It was usual for the Romans, in the person of a conquering general, later the emperor or a governor of a province, to make individual grants of Roman citizenship, which involved the recipient in adopting the Roman style of nomenclature. The Roman naming system was fundamentally different from the Greek, involving three names, praenomen, nomen and cognomen, with the patronymic expressed by a formula which came after the nomen. Thus: G(aius) Julius G(aii) f(ilius) Caesar.
Greeks receiving Roman citizenship would adopt the praenomen and nomen of the donor; in this way, names like Julius and Flavius first made their way into Greek nomenclature, in a variety of spellings (Φλαουιος, Φλαβιος ). For their cognomen, though Greeks did sometimes adopt Roman names, they more usually retained their Greek name. Thus, Gaius Julius Alexander, Titus Flavius Alcibiades.
The traditional Greek patronymic system did not fit easily into the Roman pattern, and Greeks adopted a number of strategies to cope with the problem. Sometimes they imitated the Roman system completely, but sometimes they simply appended the name of the father after the cognomen, either simply in the genitive, or with an ‘explanatory’ formula. For example, Τιβ. Κλαυδιος Αλεξανδρος πριν Φιλιππου ‘Tib. Klaudios Alexander, formerly son of Filippos’, meaning not that the person had been adopted, but that previously he would have expressed his patronymic this way.

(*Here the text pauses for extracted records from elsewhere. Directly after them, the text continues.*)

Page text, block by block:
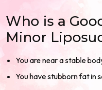
Who is a
Minor
You are near a stable
You have stubborn fat in
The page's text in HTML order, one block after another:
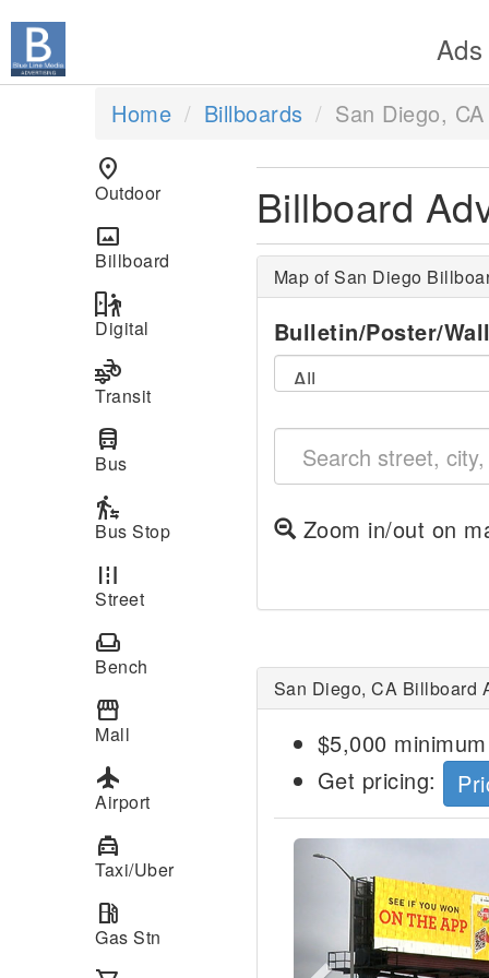
Ads
Home Billboards San Diego, CA
location_on
Outdoor
panorama
Billboard
digital_out_of_home
Digital
transportation
Transit
directions_bus
Bus
transfer_within_a_station
Bus Stop
road
Street
weekend
Bench
storefront
Mall
local_airport
Airport
local_taxi
Taxi/Uber
local_gas_station
Gas Stn
Billboard
Map of San Diego
Bulletin/Poster/Wall
Zoom in/out on
San Diego, CA Billboard
$5,000
Get pricing:
Previous
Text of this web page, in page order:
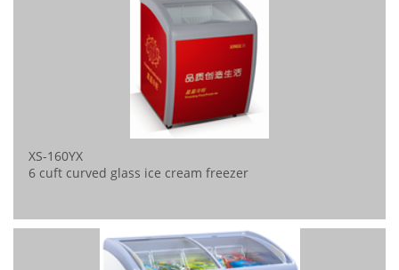
XS-160YX
6 cuft curved glass ice cream freezer
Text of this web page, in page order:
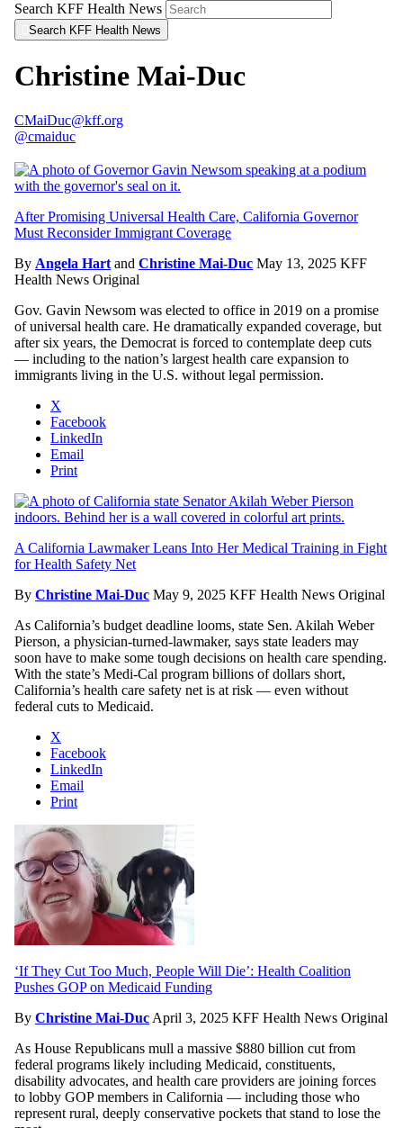
Search KFF Health News
Search KFF Health News
Christine Mai-Duc
CMaiDuc@kff.org
@cmaiduc
After Promising Universal Health Care, California Governor
Must Reconsider Immigrant Coverage
By Angela Hart and Christine Mai-Duc May 13, 2025 KFF
Health News Original
Gov. Gavin Newsom was elected to office in 2019 on a promise
of universal health care. He dramatically expanded coverage, but
after six years, the Democrat is forced to contemplate deep cuts
— including to the nation’s largest health care expansion to
immigrants living in the U.S. without legal permission.
X
Facebook
LinkedIn
Email
Print
A California Lawmaker Leans Into Her Medical Training in Fight
for Health Safety Net
By Christine Mai-Duc May 9, 2025 KFF Health News Original
As California’s budget deadline looms, state Sen. Akilah Weber
Pierson, a physician-turned-lawmaker, says state leaders may
soon have to make some tough decisions on health care spending.
With the state’s Medi-Cal program billions of dollars short,
California’s health care safety net is at risk — even without
federal cuts to Medicaid.
X
Facebook
LinkedIn
Email
Print
‘If They Cut Too Much, People Will Die’: Health Coalition
Pushes GOP on Medicaid Funding
By Christine Mai-Duc April 3, 2025 KFF Health News Original
As House Republicans mull a massive $880 billion cut from
federal programs likely including Medicaid, constituents,
disability advocates, and health care providers are joining forces
to lobby GOP members in California — including those who
represent rural, deeply conservative pockets that stand to lose the

After 212 AD, all free inhabitants of the Roman Empire became citizens under the Constitutio Antoniniana, with the nomen Aurelius. But throughout the Roman period, even after 212 AD, Greeks are found bearing Roman names as single names ‘in the Greek manner’. LGPN has many examples of names such as Μαρκος, Ιουλιος, Τιτος and Φορτουνατος borne in this way, and also Greek forms developed from them, Μαρκιων, Ιουλιττα, Φορτυνατιων etc.
Christianity was destined to make a permanent impact on Greek nomenclature, but the change was neither sudden nor simple. Some ‘Christian’ names, such as John (Ιωαννης), Anna and Maria, were, of course, Jewish. In time, but not much before the fourth century AD, new ‘Christian’ names appeared, formed on the Greek pattern but incorporating the values of the new religion, for example Eusebios. The old pagan ‘neutral’ theophoric names such as Theodora and Theophilos continued in use and so became ‘Christian’, alongside a new compound, Theo-doulos (`servant of God’), comparable to Christo-doulos (‘servant of Christ’), unprecedented in pagan theophoric names.
In the fourth century AD, John Chrysostom urged parents to name their children after saints and martyrs and not after ancestors. That he should have had to make this appeal, clearly intended to promote Christian over old pagan names, is an indication of the inherent conservatism of naming practices. But even when heeded, the appeal would not necessarily have secured the intended result. Saints and martyrs were as likely as not to bear ‘pagan’ names such as Demetrius, Dionysia and Alexandra, and so these pagan names continued in use with a renewed authority, which has helped secure their survival into modern times.
In the correspondence of Libanius, in the fourth century AD, the names of recipients show a mixture of Roman names such as Marcus, Proclus, Modestus, Priscianus, Ioulianus, old Greek names such as Andronikos, Alexandros, Dionysios, Leontios, and a certain number of distinctly Christian names such as Eusebios, Eustathios, Euphemios. A century later, in the correspondence of the Christian Isidoros of Pelusion, more distinctively ‘Christian’ names such as Eulogios, Eulampios and Kyrillos account for a greater proportion, but there are also surprising survivals such as Isidoros, Serapion and Apollonios.
By this period, a general simplification in nomenclature had taken place, the patronymic had largely disappeared, and the ethnic fallen into disuse.